:: Information supplied ::

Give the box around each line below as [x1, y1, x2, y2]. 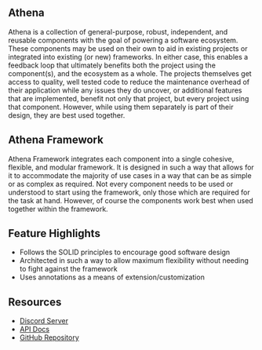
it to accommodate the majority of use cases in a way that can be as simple [8, 170, 253, 180]
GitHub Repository [19, 333, 80, 342]
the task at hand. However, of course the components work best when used [8, 195, 253, 205]
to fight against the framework [19, 264, 118, 274]
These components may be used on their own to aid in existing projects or [8, 43, 248, 53]
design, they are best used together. [8, 110, 126, 120]
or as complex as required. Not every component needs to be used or [8, 179, 234, 188]
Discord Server [19, 316, 69, 326]
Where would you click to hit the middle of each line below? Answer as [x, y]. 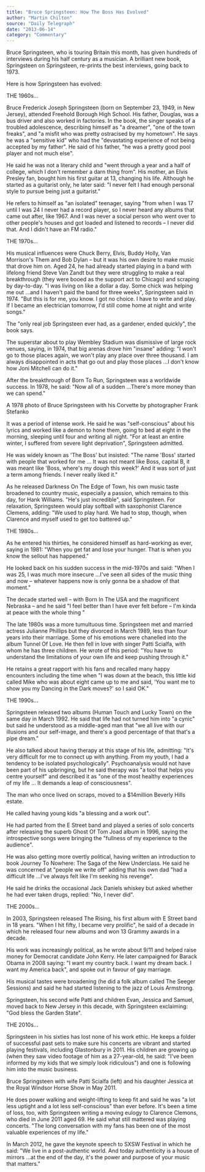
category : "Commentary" [37, 35]
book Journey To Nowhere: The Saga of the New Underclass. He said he [98, 863]
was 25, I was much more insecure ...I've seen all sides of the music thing [99, 574]
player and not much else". [40, 154]
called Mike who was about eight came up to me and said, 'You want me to [101, 682]
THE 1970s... [22, 241]
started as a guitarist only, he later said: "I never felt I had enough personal [100, 185]
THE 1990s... [22, 700]
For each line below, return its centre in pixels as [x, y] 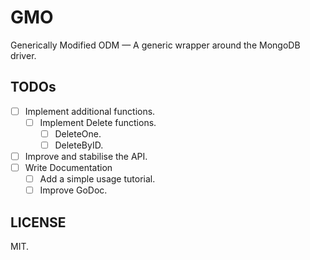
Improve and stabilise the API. [86, 156]
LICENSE [38, 222]
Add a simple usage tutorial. [97, 179]
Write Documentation [68, 168]
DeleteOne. [78, 133]
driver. [23, 55]
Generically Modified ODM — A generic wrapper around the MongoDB [155, 45]
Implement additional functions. [90, 111]
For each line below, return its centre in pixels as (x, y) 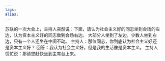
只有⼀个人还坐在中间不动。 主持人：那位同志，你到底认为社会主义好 (83, 41)
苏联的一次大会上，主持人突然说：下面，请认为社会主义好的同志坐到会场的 (80, 29)
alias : (12, 14)
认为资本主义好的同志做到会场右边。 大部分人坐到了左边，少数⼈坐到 (83, 35)
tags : (11, 10)
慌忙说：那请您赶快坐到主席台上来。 (42, 53)
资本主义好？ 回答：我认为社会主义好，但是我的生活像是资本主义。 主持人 (83, 47)
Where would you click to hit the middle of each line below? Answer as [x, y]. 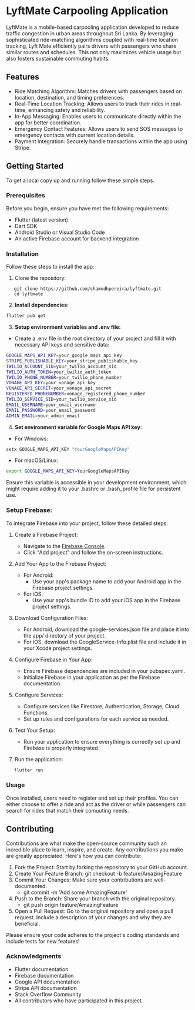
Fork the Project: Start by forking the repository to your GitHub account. [101, 867]
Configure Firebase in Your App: [53, 659]
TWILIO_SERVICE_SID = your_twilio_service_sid [61, 400]
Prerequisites [26, 196]
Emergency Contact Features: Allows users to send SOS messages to [99, 128]
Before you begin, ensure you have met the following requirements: [88, 208]
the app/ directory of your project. [64, 635]
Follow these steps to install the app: [50, 267]
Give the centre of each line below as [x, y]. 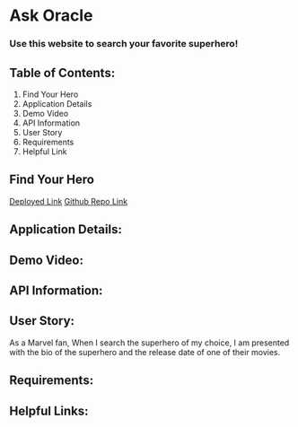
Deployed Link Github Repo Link [69, 201]
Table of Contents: [62, 73]
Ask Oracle [51, 16]
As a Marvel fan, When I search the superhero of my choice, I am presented [149, 343]
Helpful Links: [49, 410]
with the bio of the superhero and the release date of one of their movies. [145, 352]
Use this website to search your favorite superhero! [124, 44]
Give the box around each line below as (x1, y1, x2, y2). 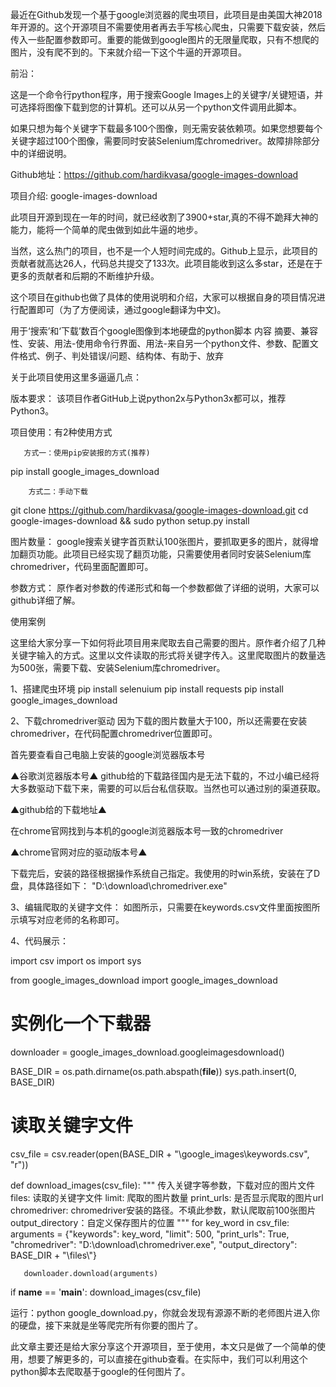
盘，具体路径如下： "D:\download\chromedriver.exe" (10, 880, 228, 892)
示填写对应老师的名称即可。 (10, 914, 125, 925)
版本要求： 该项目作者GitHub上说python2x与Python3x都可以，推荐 (10, 393, 287, 404)
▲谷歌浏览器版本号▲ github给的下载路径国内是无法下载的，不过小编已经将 (10, 770, 320, 782)
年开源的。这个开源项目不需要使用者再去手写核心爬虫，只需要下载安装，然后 (10, 21, 326, 33)
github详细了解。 (10, 594, 81, 606)
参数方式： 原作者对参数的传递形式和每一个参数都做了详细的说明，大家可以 (10, 582, 320, 593)
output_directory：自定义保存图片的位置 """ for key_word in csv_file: (10, 1216, 290, 1228)
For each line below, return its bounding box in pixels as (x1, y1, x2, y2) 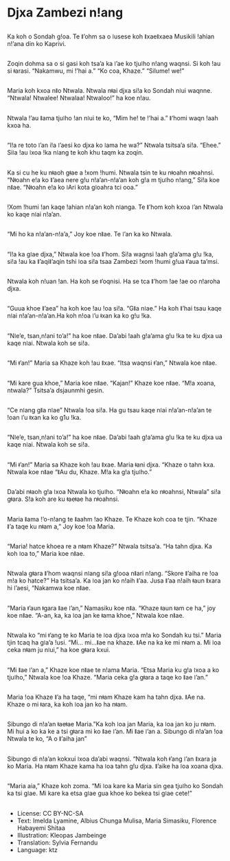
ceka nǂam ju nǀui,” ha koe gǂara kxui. (7, 646, 111, 654)
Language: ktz (16, 845, 58, 853)
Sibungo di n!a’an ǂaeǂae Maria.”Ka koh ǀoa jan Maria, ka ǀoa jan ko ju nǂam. (7, 720, 216, 728)
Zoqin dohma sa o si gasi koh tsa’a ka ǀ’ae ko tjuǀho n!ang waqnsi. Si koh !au (7, 59, 221, 67)
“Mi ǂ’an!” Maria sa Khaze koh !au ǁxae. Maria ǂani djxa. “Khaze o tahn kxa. (7, 460, 216, 469)
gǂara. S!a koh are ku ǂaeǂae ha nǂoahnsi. (7, 495, 119, 503)
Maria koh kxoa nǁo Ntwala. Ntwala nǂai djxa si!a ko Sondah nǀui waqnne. (7, 87, 213, 95)
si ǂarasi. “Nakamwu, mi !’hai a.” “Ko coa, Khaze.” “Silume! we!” (7, 67, 185, 75)
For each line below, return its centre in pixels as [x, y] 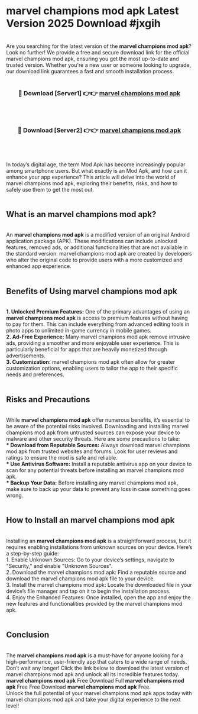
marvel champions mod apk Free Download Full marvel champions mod [95, 680]
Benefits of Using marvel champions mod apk [92, 291]
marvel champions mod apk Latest [92, 11]
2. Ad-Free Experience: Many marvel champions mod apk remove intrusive [98, 337]
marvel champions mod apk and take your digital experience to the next [94, 699]
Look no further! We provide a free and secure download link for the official [98, 52]
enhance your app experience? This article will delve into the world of [91, 177]
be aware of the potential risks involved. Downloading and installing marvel [98, 426]
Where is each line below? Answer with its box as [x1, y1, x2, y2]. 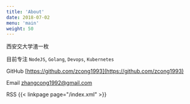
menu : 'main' [6, 20, 39, 26]
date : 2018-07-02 [6, 14, 50, 20]
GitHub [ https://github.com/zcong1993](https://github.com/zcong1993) [6, 67, 184, 75]
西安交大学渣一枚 [6, 43, 49, 50]
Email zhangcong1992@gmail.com [6, 79, 93, 87]
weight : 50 [6, 25, 34, 32]
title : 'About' [6, 8, 45, 15]
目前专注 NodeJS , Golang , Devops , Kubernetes [6, 55, 114, 63]
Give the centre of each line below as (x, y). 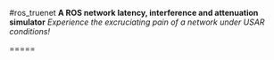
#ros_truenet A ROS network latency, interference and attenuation (134, 13)
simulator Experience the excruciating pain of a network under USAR (137, 22)
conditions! (30, 31)
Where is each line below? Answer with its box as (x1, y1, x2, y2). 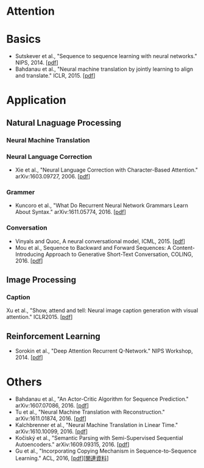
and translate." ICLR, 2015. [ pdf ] (15, 72, 96, 79)
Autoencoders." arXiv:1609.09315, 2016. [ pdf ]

:::

▶ **Work instructions**
What you return must match, character for character, the lines above from the one with "THE 1970s... [22, 241]" through the one with "LICENSE [38, 222]", minus any pictures.

▶ **Result of this exercise**
THE 1970s... [22, 241]
started as a guitarist only, he later said: "I never felt I had enough personal [100, 185]
THE 1990s... [22, 700]
For each line below, return its centre in pixels as [x, y] 
Improve and stabilise the API. [86, 156]
LICENSE [38, 222]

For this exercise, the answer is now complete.